SAT Scores
Over the period 1963–1980 the average score of high school seniors taking the College Board's Scholastic Aptitude Test (SAT) of verbal ability fell in an almost unbroken trend from 478 to 424. The average SAT math score fell over this period from 502 to 466 (O'Neill 1984). While the declines up to 1970 are explained in large part by changes in the composition of the test-taking population, these changes do not explain the declines during the 1970s (On Further Examination 1977). These trends, a cause for real concern, have been emphasized in many of the recent reports criticizing the quality of United States education (e.g,, NCEE 1983).
In assessing explanations for the decline, it is important to keep in mind that the scores measure the skills of students who have completed twelve years of education.

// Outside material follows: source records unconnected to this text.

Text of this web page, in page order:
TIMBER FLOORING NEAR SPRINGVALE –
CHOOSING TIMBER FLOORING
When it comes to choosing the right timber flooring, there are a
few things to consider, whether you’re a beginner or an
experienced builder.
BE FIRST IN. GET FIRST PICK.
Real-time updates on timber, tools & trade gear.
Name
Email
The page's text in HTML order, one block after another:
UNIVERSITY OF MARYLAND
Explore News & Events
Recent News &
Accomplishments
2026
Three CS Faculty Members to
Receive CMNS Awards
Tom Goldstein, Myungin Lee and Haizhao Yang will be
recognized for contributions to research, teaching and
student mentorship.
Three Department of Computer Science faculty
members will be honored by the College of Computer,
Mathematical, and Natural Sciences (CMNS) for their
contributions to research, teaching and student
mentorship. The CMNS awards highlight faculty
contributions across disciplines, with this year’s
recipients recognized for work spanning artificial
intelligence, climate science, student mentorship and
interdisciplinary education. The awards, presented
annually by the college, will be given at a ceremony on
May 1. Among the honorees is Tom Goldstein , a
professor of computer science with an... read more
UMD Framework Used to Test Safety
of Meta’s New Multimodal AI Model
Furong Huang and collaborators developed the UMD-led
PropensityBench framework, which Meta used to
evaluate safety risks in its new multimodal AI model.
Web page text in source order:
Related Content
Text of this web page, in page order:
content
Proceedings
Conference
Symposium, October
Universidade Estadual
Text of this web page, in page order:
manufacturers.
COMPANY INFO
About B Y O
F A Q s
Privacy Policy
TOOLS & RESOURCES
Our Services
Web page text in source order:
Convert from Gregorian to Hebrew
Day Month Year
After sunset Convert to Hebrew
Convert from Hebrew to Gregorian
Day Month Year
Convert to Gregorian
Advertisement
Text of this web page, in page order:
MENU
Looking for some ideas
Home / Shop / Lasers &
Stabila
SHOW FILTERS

Consequently, any set of SAT scores tells us more about what was happening during the previous twelve years than it tells us about the factors affecting student skills in the year the tests were
taken. Thus, to explain the declines in scores during the 1970s, we must look for changes that took place primarily during the 1960s.

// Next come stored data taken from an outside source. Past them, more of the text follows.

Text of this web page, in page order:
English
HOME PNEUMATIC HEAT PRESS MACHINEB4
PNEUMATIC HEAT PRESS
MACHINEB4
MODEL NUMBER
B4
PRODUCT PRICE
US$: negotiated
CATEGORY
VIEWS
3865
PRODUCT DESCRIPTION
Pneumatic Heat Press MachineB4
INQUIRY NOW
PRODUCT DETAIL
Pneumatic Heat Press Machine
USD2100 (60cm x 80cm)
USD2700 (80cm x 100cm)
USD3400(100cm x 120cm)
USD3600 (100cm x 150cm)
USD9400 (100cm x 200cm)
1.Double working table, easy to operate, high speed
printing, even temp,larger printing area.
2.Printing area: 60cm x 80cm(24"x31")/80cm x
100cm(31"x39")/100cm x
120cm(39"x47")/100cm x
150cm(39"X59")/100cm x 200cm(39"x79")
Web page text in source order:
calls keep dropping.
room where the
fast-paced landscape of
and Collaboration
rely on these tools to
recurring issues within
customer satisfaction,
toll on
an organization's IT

One category of explanation for the SAT score declines focuses on changes in the world outside the schools, including a sense of disillusion arising from the Vietnam War, an increase in TV watching, and a higher rate of marital dissolutions (On Further Examination 1977). A second category includes changes directly related to formal schooling. The best-documented schooling change contributing to the score decline is a reduction in the number of academic courses students take. This decline was the result, in part, of an attempt during the 1960s and early 1970s to tailor high school education to the needs and preferences of individual students. Subsequent research (Bryk et al. 1984; Coleman et al. 1982; Harnischfeger and Wiley 1984) supports the link between the number of academic courses students take and their scores on standardized tests.
In the four years since the SAT scores bottomed out in 1980, the average SAT scores have risen slightly (from 424 to 426 on the verbal section and from 466 to 471 on the math section: Ranbom 1984). Also, during the period 1976–1983, the gap between the average score of black students and that of white students on both the SAT verbal and math tests declined slightly. In 1976, the ratio of the average score of black students to that of white students on the SAT verbal tests was 0.736; in 1983, it was 0.765. The comparable numbers for the SAT math test are 0.718 and 0.762 (Wainer 1984). Why have the SAT scores started to rise again—albeit slowly? Why has the black-white gap closed somewhat? To answer these questions, we need to learn about the early schooling experiences and the achievement of the students who took the SAT tests in the early 1980s.